January 12, 2004

THINKING OF LIFE WITH MAHARISHI, ON HIS BIRTHDAY

I was thinking, this morning, of the two and a half years I spent living in Switzerland in the ‘70s with Maharishi Mahesh Yogi. The thought came at the end of a string of thoughts about writing. Writing puts you out there. It exposes your weaknesses, as well as your strengths—for all to see. The exact opposite of "being out there" is "being in there." And the most inward time of my life was when I was working and studying with Maharishi.

Living at Maharishi’s headquarters in Seelisberg, a tiny hamlet dangling on the edge of a cliff above Lake Lucerne, was about as much of an escape from the "thick and thin" of the world as I can imagine. Life was wonderful, easy, happy and exciting in the subtlest of ways. One of the reasons was the anonymity of it all. Hardly anyone outside my family knew where I was on the face of the earth. Even my parents sometimes doubted my very existence. I had managed to separate myself from most of the fleeting attractions of the material world.

Sometimes just to get a taste for the world, I’d sneak into the city of Lucerne with my friend Ivan Stuffle, for a cappuccino. After spending a couple of hours sitting in a cafe on the shore of the lake, and the buzz had worn off, we’d head back up into the mountains to sink back into the deep silence of Seelisberg.

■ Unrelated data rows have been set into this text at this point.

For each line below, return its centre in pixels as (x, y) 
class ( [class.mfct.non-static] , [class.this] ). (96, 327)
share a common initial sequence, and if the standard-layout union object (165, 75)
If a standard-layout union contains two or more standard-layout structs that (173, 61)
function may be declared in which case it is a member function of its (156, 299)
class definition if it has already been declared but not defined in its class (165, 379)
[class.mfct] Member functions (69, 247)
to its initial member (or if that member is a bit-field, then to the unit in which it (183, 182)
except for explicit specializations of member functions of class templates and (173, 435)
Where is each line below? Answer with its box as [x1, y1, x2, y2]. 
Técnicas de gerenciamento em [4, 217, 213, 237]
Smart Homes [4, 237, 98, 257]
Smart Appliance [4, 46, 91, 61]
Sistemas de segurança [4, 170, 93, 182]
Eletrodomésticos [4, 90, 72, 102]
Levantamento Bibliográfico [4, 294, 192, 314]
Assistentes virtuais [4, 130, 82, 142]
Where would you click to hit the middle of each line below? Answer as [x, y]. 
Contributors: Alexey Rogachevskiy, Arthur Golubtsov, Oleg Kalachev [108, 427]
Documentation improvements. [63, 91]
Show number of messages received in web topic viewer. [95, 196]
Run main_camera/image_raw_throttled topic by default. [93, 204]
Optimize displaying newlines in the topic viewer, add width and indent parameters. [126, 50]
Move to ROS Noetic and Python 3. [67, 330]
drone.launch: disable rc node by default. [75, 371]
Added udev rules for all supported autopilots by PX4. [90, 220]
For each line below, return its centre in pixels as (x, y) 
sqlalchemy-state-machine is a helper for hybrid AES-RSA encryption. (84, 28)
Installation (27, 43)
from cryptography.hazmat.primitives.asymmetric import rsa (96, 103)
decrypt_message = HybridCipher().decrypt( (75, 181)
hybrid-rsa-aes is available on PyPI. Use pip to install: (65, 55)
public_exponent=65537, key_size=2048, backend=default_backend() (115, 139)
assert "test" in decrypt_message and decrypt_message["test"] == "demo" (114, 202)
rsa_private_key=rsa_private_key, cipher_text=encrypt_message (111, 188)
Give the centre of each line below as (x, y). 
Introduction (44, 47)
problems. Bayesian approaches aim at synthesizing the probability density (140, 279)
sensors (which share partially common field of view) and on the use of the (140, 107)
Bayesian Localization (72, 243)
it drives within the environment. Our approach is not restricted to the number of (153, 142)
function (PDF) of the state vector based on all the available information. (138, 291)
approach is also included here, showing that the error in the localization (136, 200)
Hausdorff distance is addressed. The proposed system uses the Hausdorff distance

I’m sure the reason we made those trips into the city was to experience some contrast. Like when you’re sitting in a hot bath, you need to stir the water every once in awhile just to feel that it’s hot. Going into Lucerne was like that.

Life in Seelisberg was so gentle and one day so much the same as another it was sometimes hard to tell if you were breathing—or not.

My life now is so filled with contrasts that it sometimes makes me long for that smooth and kind existence of the mountains. Actually, I think I’m slowly heading back. Life here in Mendocino County moves at half the speed of New York and Connecticut. It makes me a little dizzy just to think my life back there—all that rushing around—and for what?

Happy Birthday to Maharishi, for providing such deep and timeless knowledge, and for giving me the experience of Being. "Men may come and men may go, but I go on and on."